**EXERCISE DATA**

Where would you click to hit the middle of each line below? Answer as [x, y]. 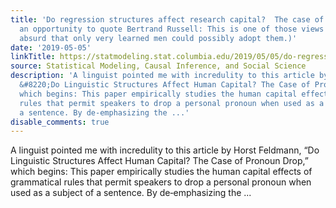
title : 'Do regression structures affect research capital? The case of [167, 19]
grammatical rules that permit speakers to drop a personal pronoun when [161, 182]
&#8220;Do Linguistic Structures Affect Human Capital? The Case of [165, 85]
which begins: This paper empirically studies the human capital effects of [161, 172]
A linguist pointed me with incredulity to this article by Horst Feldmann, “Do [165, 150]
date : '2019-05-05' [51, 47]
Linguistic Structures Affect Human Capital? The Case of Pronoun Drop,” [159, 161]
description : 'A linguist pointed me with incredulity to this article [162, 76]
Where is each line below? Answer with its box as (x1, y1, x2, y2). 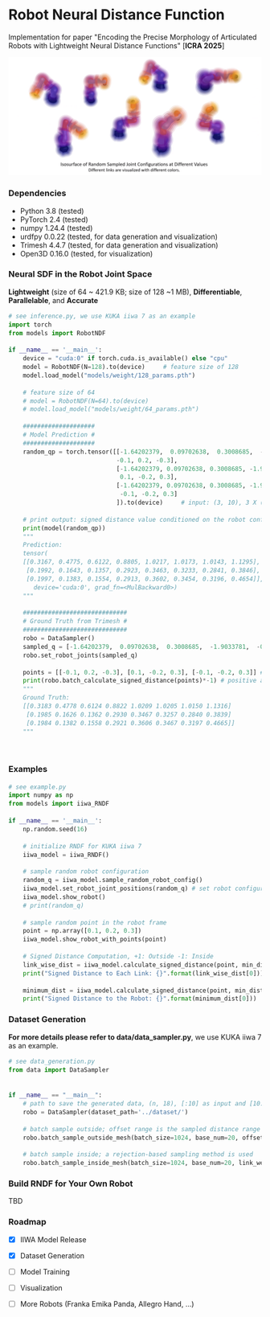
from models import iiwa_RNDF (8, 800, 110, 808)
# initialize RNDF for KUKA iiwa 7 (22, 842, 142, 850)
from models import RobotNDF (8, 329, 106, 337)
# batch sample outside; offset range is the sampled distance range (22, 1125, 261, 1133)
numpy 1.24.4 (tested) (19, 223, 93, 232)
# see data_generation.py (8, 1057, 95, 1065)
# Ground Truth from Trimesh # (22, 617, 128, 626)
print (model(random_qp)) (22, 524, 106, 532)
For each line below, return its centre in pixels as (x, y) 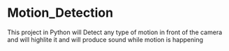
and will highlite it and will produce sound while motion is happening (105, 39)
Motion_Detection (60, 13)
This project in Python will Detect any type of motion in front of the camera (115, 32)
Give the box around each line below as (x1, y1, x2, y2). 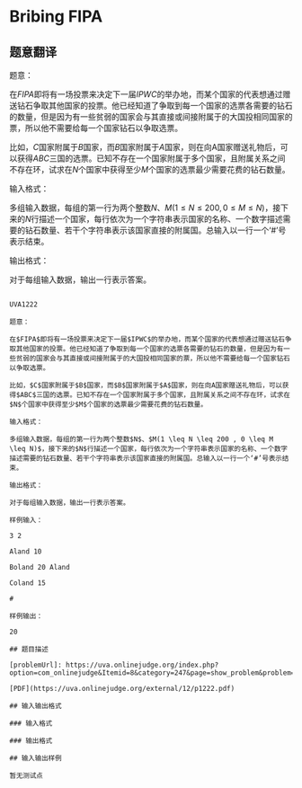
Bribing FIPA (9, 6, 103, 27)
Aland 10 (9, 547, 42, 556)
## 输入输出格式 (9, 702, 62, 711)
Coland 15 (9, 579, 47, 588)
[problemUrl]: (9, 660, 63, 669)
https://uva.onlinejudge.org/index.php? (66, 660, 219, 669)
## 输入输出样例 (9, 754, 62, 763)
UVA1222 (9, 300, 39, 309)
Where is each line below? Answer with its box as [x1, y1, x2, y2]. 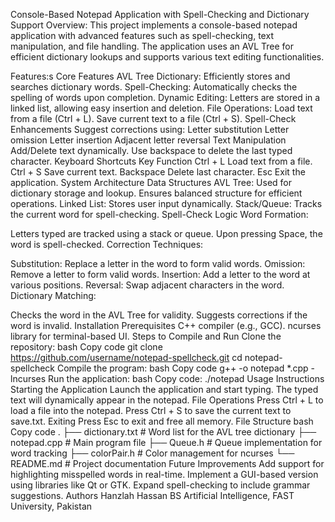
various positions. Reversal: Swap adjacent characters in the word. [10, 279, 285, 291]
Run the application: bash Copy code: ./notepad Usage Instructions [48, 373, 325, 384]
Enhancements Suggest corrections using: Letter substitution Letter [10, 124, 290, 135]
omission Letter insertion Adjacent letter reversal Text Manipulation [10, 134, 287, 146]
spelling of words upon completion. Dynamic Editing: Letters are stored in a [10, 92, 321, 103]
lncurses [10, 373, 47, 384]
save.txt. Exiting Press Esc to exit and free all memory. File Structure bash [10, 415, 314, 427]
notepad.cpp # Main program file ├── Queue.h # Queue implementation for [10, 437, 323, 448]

**TASK OBJECTIVE**
Write down, word for word, the lines above from the one containing "# batch sample" through the one containing "# Ground Truth", both ends included.

**TASK OUTPUT**
# batch sample outside; offset range is the sampled distance range (22, 1125, 261, 1133)
numpy 1.24.4 (tested) (19, 223, 93, 232)
# see data_generation.py (8, 1057, 95, 1065)
# Ground Truth from Trimesh # (22, 617, 128, 626)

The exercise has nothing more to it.